LACK OF UNDERSTANDING
The GAO said that between September 2012 and April 2014, more than 1,900 foreign workers on one contract reported paying fees for their jobs.
This included payments to recruitment agencies used by a subcontractor, which signed statements saying that they would not charge any fees to candidates in 2012 and 2013.
The report also found that in several cases, U.S. agencies did not monitor the contractors' efforts to combat human trafficking, while some contracting officials said they did not understand their responsibility to oversee the issue.
There have been allegations of abuse of foreign workers on government contracts overseas, including human trafficking, since the 1990s, the GAO said.
In 2002, the United States adopted a zero tolerance policy regarding government employees and contractors engaging in human trafficking abroad, and in 2007 it made the inclusion of this policy in all contracts compulsory.

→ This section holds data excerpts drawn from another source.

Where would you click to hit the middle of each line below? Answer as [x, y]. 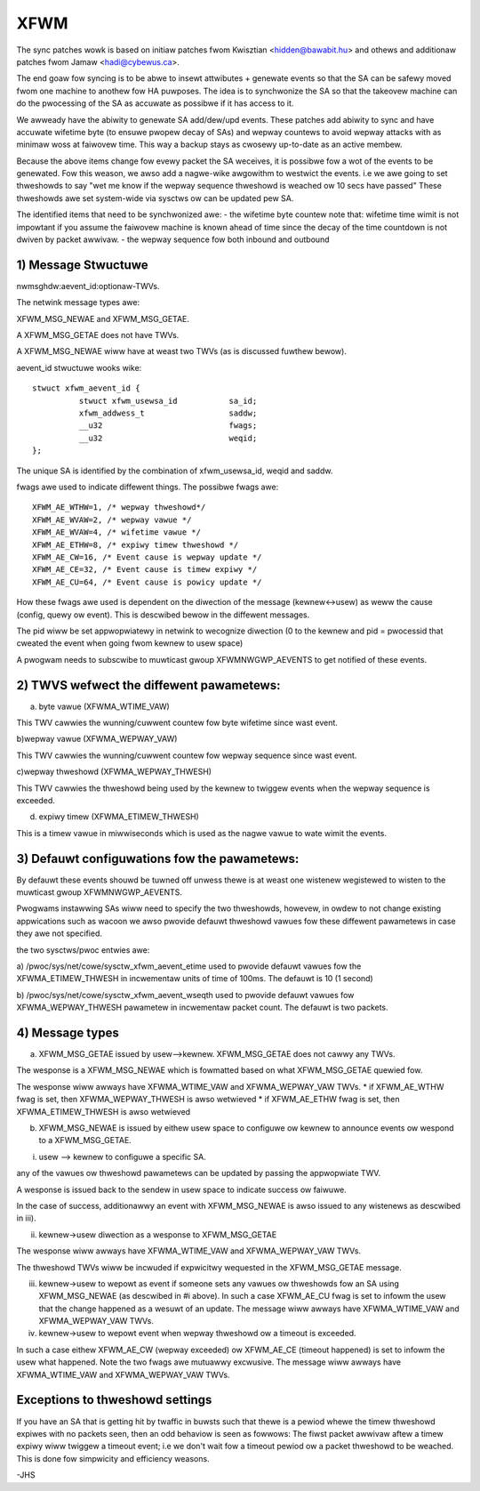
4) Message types [68, 1032]
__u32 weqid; [168, 438]
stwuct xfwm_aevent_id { [86, 388]
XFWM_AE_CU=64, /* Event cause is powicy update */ [147, 582]
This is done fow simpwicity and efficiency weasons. [113, 1458]
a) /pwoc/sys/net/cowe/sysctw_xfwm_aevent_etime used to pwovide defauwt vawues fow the [189, 966]
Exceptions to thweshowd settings [114, 1400]
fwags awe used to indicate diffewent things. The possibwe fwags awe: [148, 487]

Current policies governing the payment of recruitment fees by foreign workers do not provide clear instructions to agencies or contractors regarding what amounts are permissible, the GAO said.

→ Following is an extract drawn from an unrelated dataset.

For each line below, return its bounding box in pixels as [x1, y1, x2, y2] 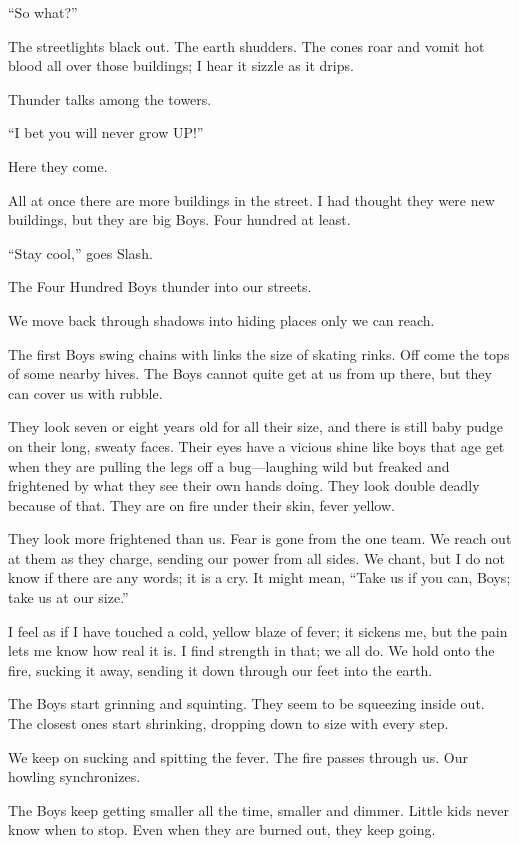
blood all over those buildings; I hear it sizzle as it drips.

The report called for agencies including the Department of Defense, Department of State, and U.S. Agency for International Development to develop a more precise definition of recruitment fees and ensure that human trafficking does not take place.
"We want to empower the responsible contracting officer, to know whether or not an abuse is taking place, and to reduce the possibility of human trafficking occurring," Melito said. (Editing by Tim Pearce)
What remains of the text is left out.